((

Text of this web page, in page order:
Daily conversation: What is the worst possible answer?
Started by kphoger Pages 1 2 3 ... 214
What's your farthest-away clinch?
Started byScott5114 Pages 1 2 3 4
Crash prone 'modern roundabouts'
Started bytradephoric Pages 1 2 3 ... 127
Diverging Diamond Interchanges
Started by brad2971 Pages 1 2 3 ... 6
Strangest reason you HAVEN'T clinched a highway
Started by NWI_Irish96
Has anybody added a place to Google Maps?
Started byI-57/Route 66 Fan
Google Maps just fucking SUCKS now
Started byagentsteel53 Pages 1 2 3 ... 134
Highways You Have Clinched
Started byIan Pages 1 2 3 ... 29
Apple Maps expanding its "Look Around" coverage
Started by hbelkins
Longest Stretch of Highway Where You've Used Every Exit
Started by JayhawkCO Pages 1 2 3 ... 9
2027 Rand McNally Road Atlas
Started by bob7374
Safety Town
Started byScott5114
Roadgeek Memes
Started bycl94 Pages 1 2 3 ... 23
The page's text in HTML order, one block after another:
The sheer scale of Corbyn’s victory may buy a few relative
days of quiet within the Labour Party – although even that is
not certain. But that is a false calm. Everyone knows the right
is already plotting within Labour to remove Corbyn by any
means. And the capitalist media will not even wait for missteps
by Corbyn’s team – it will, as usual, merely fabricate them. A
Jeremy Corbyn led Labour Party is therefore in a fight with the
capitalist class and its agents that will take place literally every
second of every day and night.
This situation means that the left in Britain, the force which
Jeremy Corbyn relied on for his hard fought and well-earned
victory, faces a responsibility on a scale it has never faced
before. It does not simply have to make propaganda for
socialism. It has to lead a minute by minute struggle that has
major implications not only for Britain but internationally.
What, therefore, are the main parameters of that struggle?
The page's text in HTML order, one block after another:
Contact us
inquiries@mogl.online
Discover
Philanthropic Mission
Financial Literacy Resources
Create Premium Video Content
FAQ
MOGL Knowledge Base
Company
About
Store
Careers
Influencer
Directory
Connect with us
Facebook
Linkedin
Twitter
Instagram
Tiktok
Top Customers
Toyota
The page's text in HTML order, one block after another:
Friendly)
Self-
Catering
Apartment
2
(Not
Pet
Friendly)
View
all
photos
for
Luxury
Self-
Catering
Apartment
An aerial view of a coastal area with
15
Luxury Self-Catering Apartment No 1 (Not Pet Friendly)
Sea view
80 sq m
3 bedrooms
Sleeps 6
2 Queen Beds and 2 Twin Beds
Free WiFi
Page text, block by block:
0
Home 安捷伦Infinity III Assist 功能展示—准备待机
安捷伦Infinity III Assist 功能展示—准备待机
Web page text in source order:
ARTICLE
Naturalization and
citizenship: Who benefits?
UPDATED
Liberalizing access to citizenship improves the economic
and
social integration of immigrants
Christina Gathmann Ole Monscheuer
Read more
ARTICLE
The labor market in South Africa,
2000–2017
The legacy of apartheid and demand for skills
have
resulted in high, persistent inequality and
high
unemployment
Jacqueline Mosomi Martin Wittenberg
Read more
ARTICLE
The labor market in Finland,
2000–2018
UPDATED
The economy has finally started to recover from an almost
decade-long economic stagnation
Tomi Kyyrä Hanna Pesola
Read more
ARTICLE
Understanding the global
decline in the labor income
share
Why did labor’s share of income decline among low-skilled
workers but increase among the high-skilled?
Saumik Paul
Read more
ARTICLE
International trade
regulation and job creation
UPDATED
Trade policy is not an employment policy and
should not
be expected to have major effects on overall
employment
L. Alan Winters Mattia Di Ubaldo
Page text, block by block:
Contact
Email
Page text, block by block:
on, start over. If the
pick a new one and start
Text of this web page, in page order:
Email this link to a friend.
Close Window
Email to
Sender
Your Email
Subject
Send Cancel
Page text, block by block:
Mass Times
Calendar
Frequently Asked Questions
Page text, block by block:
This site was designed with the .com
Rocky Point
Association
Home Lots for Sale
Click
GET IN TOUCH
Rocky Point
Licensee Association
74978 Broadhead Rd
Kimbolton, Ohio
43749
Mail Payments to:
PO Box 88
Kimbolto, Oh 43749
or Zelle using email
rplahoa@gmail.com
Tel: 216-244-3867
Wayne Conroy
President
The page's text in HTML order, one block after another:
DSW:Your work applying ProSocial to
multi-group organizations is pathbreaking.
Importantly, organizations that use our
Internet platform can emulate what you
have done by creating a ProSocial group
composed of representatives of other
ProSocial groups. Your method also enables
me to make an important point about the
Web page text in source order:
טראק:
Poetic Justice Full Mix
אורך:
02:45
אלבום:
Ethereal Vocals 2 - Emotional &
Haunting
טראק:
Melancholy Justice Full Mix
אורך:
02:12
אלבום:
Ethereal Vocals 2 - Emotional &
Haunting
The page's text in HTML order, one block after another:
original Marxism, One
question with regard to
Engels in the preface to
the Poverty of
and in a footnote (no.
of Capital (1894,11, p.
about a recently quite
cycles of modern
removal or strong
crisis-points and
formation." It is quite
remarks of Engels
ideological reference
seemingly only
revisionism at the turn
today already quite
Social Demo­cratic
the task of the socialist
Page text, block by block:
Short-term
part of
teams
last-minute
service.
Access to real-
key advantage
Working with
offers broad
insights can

))

THE PROBLEM: Take from the material above the lines running from the one with "Daily conversation: What" through the one with "This situation means", and repeat them exactly, with nothing else.

RESPONSE TO THIS EXERCISE:
Daily conversation: What is the worst possible answer?
Started by kphoger Pages 1 2 3 ... 214
What's your farthest-away clinch?
Started byScott5114 Pages 1 2 3 4
Crash prone 'modern roundabouts'
Started bytradephoric Pages 1 2 3 ... 127
Diverging Diamond Interchanges
Started by brad2971 Pages 1 2 3 ... 6
Strangest reason you HAVEN'T clinched a highway
Started by NWI_Irish96
Has anybody added a place to Google Maps?
Started byI-57/Route 66 Fan
Google Maps just fucking SUCKS now
Started byagentsteel53 Pages 1 2 3 ... 134
Highways You Have Clinched
Started byIan Pages 1 2 3 ... 29
Apple Maps expanding its "Look Around" coverage
Started by hbelkins
Longest Stretch of Highway Where You've Used Every Exit
Started by JayhawkCO Pages 1 2 3 ... 9
2027 Rand McNally Road Atlas
Started by bob7374
Safety Town
Started byScott5114
Roadgeek Memes
Started bycl94 Pages 1 2 3 ... 23
The page's text in HTML order, one block after another:
The sheer scale of Corbyn’s victory may buy a few relative
days of quiet within the Labour Party – although even that is
not certain. But that is a false calm. Everyone knows the right
is already plotting within Labour to remove Corbyn by any
means. And the capitalist media will not even wait for missteps
by Corbyn’s team – it will, as usual, merely fabricate them. A
Jeremy Corbyn led Labour Party is therefore in a fight with the
capitalist class and its agents that will take place literally every
second of every day and night.
This situation means that the left in Britain, the force which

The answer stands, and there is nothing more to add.